= Institute for International Assistance and Solidarity =

The Institute for International Assistance and Solidarity (IFIAS) is an international non-governmental organization with headquarters in Brussels, Belgium, working for the promotion of democracy, transparency and human rights.

It was registered under Belgian law as a non-profit organization in 1997, but its roots date from the late 1970s in Germany: There it was found in Bonn by former German chancellor Willy Brandt and Gerd Greune in 1979 to support democratic forces and establish exchange with civil society in the countries of the Warsaw Pact.

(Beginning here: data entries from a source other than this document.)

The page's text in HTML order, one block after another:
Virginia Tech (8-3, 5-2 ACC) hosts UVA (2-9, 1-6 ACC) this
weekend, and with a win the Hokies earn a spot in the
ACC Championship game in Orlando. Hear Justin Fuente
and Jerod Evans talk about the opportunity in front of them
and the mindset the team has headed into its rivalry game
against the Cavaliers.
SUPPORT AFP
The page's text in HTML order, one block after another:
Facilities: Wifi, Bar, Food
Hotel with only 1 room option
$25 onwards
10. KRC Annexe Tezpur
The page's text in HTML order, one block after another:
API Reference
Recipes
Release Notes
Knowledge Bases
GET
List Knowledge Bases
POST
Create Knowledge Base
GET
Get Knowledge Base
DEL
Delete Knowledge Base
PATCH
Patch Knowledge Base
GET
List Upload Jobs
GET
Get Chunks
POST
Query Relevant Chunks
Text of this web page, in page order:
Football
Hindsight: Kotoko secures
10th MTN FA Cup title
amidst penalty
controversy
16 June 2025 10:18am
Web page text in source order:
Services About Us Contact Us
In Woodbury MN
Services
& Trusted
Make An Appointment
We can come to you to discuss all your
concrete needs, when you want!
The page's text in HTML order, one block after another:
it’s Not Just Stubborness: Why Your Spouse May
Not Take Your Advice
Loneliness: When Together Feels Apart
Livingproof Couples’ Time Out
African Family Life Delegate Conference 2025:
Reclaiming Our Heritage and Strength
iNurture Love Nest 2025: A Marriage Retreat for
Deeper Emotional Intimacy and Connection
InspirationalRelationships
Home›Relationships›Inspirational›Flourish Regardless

After the fall of the Iron Curtain, IFIAS created networks and conducted projects to help the former communist countries in their transition to democracy and pluralism, which provisionally culminated with the admission of ten new members to the European Union on May 1, 2004.

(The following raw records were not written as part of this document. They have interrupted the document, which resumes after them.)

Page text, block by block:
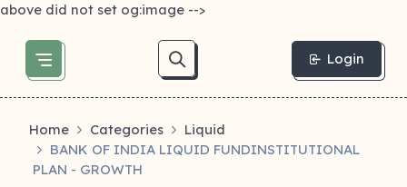
above did not set og:image -->
Login
Home Categories
Liquid
BANK OF INDIA LIQUID FUNDINSTITUTIONAL
PLAN - GROWTH
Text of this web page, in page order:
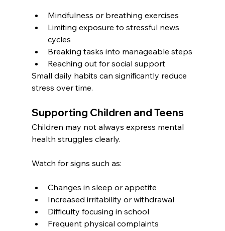
Mindfulness or breathing exercises
Limiting exposure to stressful news
cycles
Breaking tasks into manageable steps
Reaching out for social support
Small daily habits can significantly reduce
stress over time.
Supporting Children and Teens
Children may not always express mental
health struggles clearly.
Watch for signs such as:
Changes in sleep or appetite
Increased irritability or withdrawal
Difficulty focusing in school
Frequent physical complaints
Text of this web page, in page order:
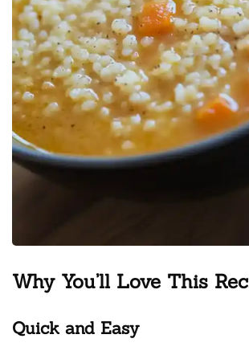
Why You’ll Love This
Quick and Easy
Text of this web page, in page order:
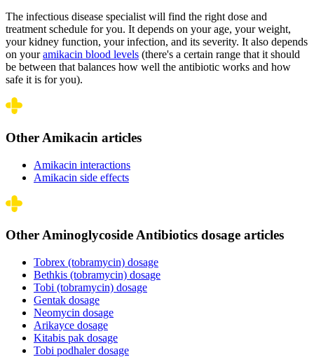
The infectious disease specialist will find the right dose and
treatment schedule for you. It depends on your age, your weight,
your kidney function, your infection, and its severity. It also depends
on youramikacin blood levels (there's a certain range that it should
be between that balances how well the antibiotic works and how
safe it is for you).
Other Amikacin articles
Amikacin interactions
Amikacin side effects
Other Aminoglycoside Antibiotics dosage articles
Tobrex (tobramycin) dosage
Bethkis (tobramycin) dosage
Tobi (tobramycin) dosage
Gentak dosage
Neomycin dosage
Arikayce dosage
Kitabis pak dosage
Tobi podhaler dosage
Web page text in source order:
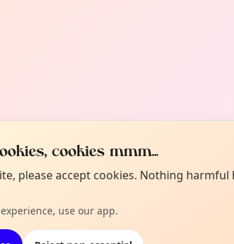
cookies mmm...
please accept cookies. Nothing
use our app.
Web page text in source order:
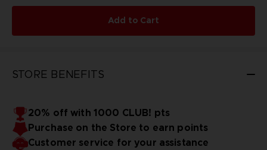
Add to Cart
STORE BENEFITS
20% off with 1000 CLUB! pts
Purchase on the Store to earn points
Customer service for your assistance
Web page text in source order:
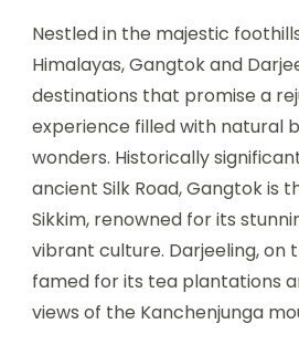
Nestled in the majestic
Himalayas, Gangtok and
destinations that promise a
experience filled with natural
wonders. Historically
ancient Silk Road, Gangtok is
Sikkim, renowned for its
vibrant culture. Darjeeling, on
famed for its tea plantations
views of the Kanchenjunga

Besides that, IFIAS was active in the field of humanitarian aid during and following the civil wars in the Balkans. Especially in Germany, IFIAS organized fund-raising and transports of humanitarian aid goods to the conflict region as well as assisting and counseling refugees. In addition to that, IFIAS conducted projects in Chechnya, both for humanitarian aid and democratization (due to the political situation, this work could not be continued). In recent years, the focus of IFIAS' work has also shifted towards media projects and the protection of the freedom of speech in former communist countries.

Besides the headquarters in Brussels, IFIAS has offices in Bonn and Berlin (Germany), and in Belgrade (Serbia & Montenegro).